A gentle slosh of water as Kaeleth shifted positions in his pool distracted Aline from her thoughts. She watched him splash water on his face, then stretch his arms out and make as if to rise from the water. He seemed only then to remember her, hesitating until she turned away from him. Enjoying her last moments of calm relaxation, Aline closed her eyes and imagined she was in her copper tub at home, attendants waiting with a soft linen nightgown and a cup of spiced cider. It would be cool in Hürstbrig now. Enough that they would have changed her bedding to the heavier coverlet. She could practically taste the cinnamon on her tongue. Feel the warmth of the cider in her belly while her lady-in-waiting brushed and bound her hair for sleep.

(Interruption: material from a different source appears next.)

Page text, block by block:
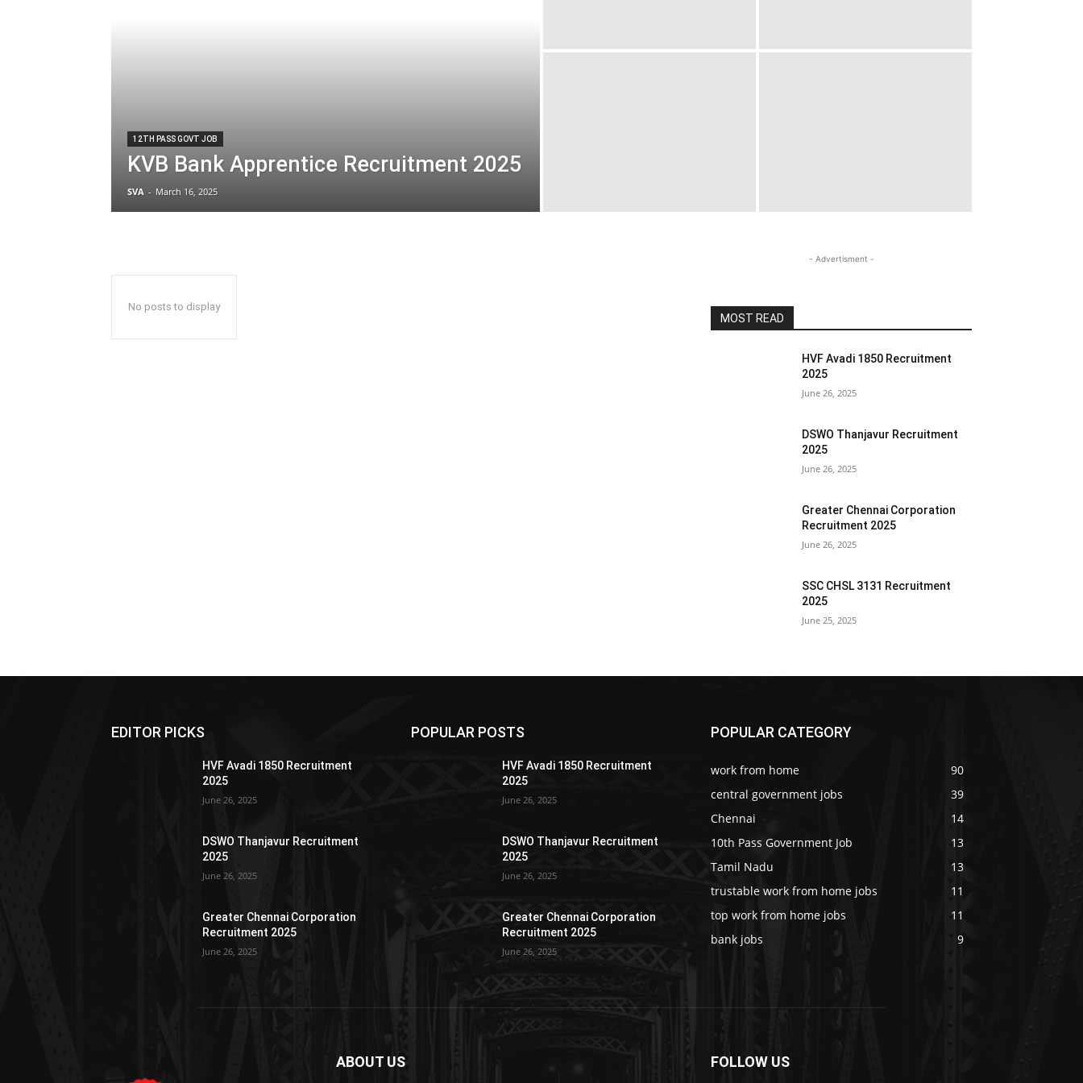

But there were no feather-filled coverlets for Aline. No linen nightgowns. Only the cold air and the sweaty garments that were clammy on her skin as she rushed to dress, steam wafting off her body in the light of a slender crescent moon. There was, however, a companionable silence as she and Kaeleth returned to their camp. The nearness of his body reminded her she was not alone; the sound of his breathing soporific in its new familiarity. Aline was not happy, exactly. She was too tired and sore to be called anything resembling happy. Content, perhaps? Content with the soft ground below her, the flowers blooming around her, and the moon and stars shining bright above. Content too with the boy laying so near. She didn’t think Berthold, brave as he was, would be so kind or resourceful had he been her savior instead of Kaeleth. Or worse, Lady Gerda. It pained Aline to even think of it, but they would both have died days ago if it had been Lady Gerda on whom she’d had to rely for survival. She owed Kaeleth her life, and she didn’t have the first notion of how she could ever repay it.
As she drifted off to sleep, she resolved to reward him with his weight in gold and silver. With a horse. Land even. Whatever he required. As much as she had lost, he had lost his only family. Though nothing she could give him would replace his father, she could at least ensure he was never left wanting for anything so long as he lived.